The task: I'd like the entries that follow repeated exactly, with the pictures left out.

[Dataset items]
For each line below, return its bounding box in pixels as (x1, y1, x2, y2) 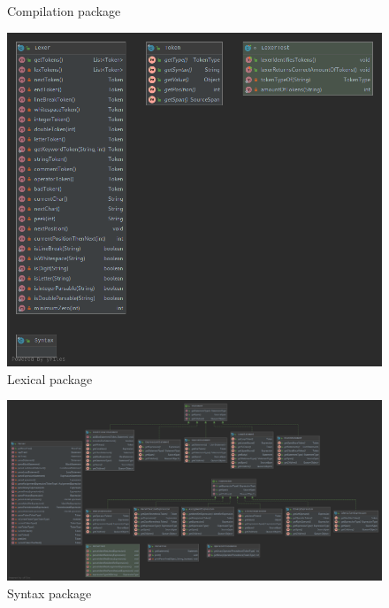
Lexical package (7, 369, 93, 388)
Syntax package (7, 584, 92, 602)
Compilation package (7, 2, 121, 19)
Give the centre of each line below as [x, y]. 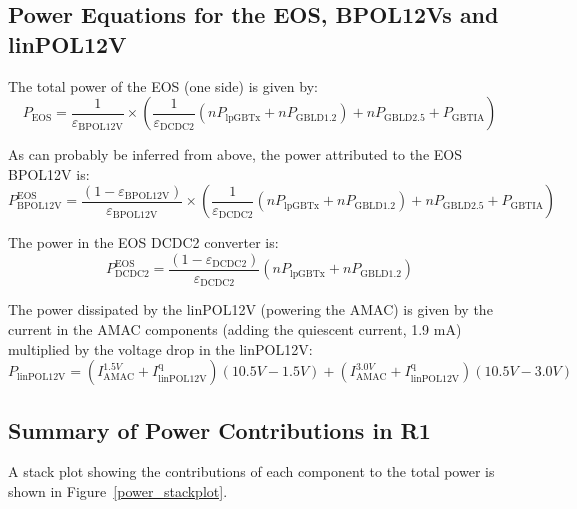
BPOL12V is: [49, 173]
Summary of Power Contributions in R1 [219, 429]
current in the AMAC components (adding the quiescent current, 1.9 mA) [235, 329]
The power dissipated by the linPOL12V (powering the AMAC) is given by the [250, 309]
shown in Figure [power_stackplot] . [118, 491]
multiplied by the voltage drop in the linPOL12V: [160, 348]
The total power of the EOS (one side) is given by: [163, 85]
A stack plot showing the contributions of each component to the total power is [251, 471]
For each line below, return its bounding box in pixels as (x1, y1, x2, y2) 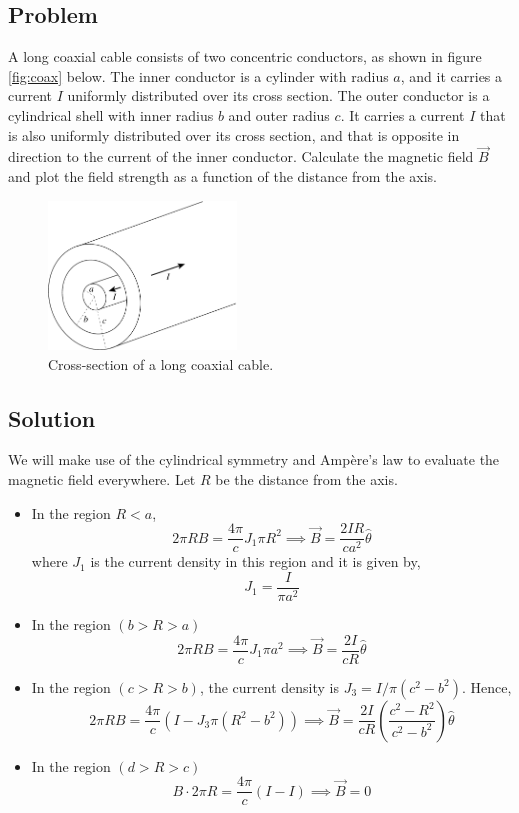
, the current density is (199, 676, 340, 697)
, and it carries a (400, 65, 503, 86)
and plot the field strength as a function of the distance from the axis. (8, 165, 437, 186)
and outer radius (228, 104, 330, 125)
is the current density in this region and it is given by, (90, 551, 421, 572)
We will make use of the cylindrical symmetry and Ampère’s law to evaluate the (8, 449, 500, 470)
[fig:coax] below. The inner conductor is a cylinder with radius (8, 65, 389, 86)
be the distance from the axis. (215, 469, 398, 490)
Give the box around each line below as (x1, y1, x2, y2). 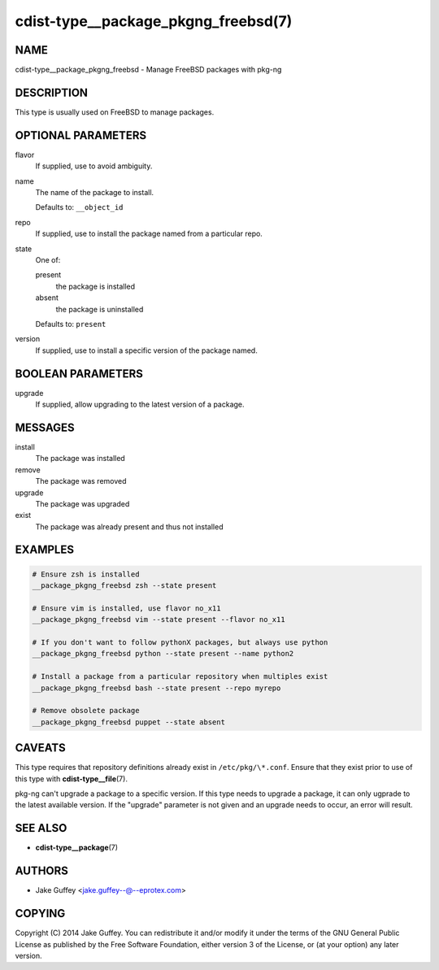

Written solution:
For each line below, return its bounding box in pixels as (x1, y1, x2, y2) 
Lexical package (7, 369, 93, 388)
Syntax package (7, 584, 92, 602)
Compilation package (7, 2, 121, 19)
Give the centre of each line below as [x, y]. 
BPOL12V is: [49, 173]
Summary of Power Contributions in R1 [219, 429]
current in the AMAC components (adding the quiescent current, 1.9 mA) [235, 329]
The power dissipated by the linPOL12V (powering the AMAC) is given by the [250, 309]
shown in Figure [power_stackplot] . [118, 491]
multiplied by the voltage drop in the linPOL12V: [160, 348]
The total power of the EOS (one side) is given by: [163, 85]
A stack plot showing the contributions of each component to the total power is [251, 471]
For each line below, return its bounding box in pixels as (x1, y1, x2, y2) 
, the current density is (199, 676, 340, 697)
, and it carries a (400, 65, 503, 86)
and plot the field strength as a function of the distance from the axis. (8, 165, 437, 186)
and outer radius (228, 104, 330, 125)
is the current density in this region and it is given by, (90, 551, 421, 572)
We will make use of the cylindrical symmetry and Ampère’s law to evaluate the (8, 449, 500, 470)
[fig:coax] below. The inner conductor is a cylinder with radius (8, 65, 389, 86)
be the distance from the axis. (215, 469, 398, 490)
Give the box around each line below as (x1, y1, x2, y2). 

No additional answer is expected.